2020-09-26 10:08:17 AM  

FaygoMaster: max_pooper: TheGreatGazoo: There's that many electric chainsaws out there just from that brand?

The people who lived in my house before me had a plug in electric chainsaw.  It was a great idea until two trees came down across the driveway and power was out for a week.

That's why you have a generator. I have transitioned to all electric lawn equipment. Electric motors require no maintenance and can sit in the garage all winter completely forgotten about and they start right up in the spring. It's much easier to keep one small engine up and running than a half dozen+.

Not having to dork with small engines all the time is a definite plus.  Despite putting fuel stabilizer in the gas, I find myself fooling with the carburetor on the lawnmower more than I should.  I really ought to just throw in the towel and buy the expensive containers of no-cornohol fuel.

I have an electric trimmer which works well except I chew through the wimpy .065" line far too quickly when edging.  I had t a blower (Kobolt, even!) I had to toss because it fell a few feet and broke the intake fan shroud, rendering it too dangerous to use.  Why they use the brittle glass-filled plastic for the body I'll never know.

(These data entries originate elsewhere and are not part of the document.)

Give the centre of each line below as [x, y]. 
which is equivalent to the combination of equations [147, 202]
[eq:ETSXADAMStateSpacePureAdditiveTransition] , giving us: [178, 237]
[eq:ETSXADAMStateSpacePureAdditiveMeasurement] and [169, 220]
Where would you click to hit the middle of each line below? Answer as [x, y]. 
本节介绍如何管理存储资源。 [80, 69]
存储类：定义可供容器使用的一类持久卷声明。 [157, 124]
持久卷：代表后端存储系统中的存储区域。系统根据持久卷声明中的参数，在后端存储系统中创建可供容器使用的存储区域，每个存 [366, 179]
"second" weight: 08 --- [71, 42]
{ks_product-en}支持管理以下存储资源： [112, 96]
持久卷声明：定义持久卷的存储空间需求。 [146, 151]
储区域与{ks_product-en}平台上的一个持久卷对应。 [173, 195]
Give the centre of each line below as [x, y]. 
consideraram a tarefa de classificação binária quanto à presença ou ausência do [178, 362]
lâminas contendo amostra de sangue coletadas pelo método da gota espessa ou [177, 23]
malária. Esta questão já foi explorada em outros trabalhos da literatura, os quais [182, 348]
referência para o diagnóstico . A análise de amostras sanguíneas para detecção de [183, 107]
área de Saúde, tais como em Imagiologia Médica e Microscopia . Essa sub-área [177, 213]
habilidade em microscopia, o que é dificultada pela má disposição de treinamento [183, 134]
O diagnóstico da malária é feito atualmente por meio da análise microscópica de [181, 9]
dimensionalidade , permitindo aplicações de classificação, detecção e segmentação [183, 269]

Considering a lithium blower and trimmer, but couldn't settle on a good brand.  Almost considered giving Harbor Fright a try with their Atlas stuff.  Stihl is likely high quality (though still made in China) but eye-wateringly expensive.

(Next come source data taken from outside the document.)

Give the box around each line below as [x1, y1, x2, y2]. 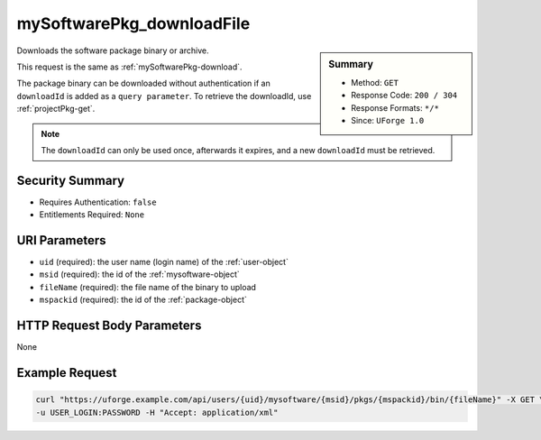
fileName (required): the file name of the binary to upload [39, 281, 257, 292]
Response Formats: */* [351, 102, 439, 113]
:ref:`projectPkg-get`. [16, 104, 96, 115]
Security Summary [16, 172, 125, 188]
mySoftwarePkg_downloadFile [16, 14, 251, 33]
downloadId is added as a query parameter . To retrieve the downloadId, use [16, 90, 312, 101]
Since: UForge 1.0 [351, 115, 425, 125]
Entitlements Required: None [39, 209, 144, 220]
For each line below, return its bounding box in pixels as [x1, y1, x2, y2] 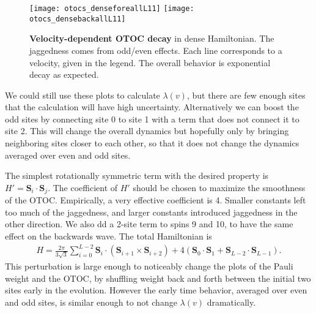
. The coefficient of [48, 181, 118, 194]
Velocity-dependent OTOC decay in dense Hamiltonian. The [29, 32, 274, 45]
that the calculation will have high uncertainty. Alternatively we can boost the [5, 100, 299, 113]
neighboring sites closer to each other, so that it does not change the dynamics [5, 137, 299, 149]
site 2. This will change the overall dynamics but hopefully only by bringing [5, 124, 289, 137]
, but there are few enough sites [186, 88, 306, 101]
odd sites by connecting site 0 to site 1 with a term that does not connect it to [5, 112, 299, 125]
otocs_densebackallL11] [29, 14, 126, 23]
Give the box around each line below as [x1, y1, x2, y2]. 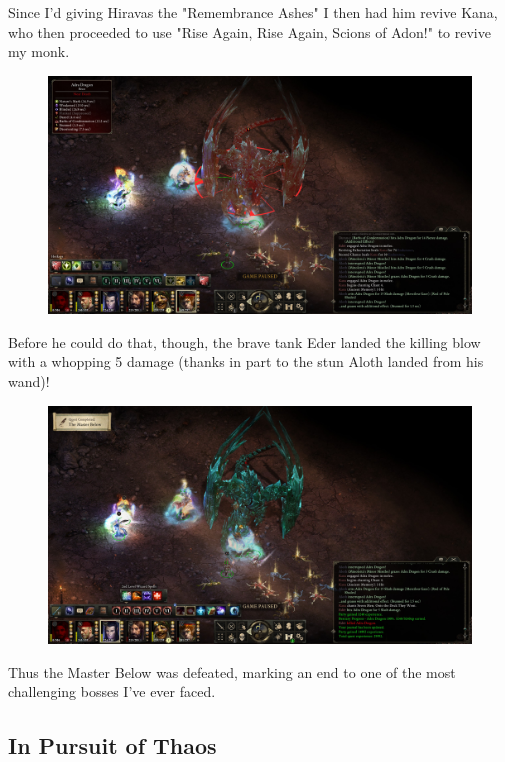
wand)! [8, 371, 50, 392]
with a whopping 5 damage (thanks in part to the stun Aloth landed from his [8, 351, 484, 372]
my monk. [8, 41, 70, 62]
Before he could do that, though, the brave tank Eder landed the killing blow [8, 331, 481, 352]
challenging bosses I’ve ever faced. [8, 681, 216, 702]
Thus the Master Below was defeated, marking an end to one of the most [8, 661, 456, 682]
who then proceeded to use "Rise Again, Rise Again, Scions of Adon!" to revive [8, 21, 491, 42]
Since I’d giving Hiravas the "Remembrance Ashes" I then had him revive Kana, [8, 2, 498, 22]

I've had 4 mowers over the 20ish years I've been here.  I think I've had a carburetor issue with 1.  The others have all blown the transmissions.  The current one had a bent crankshaft because the water meter reader didn't put the cover down all the way.

On the 2 cycle stuff I have, the puny little 20 year old Echo chain saw starts every time and I've never done a thing to it.  My "Farm Boss" Stihl is a PITA to start, but has more power than battery power can do at the moment.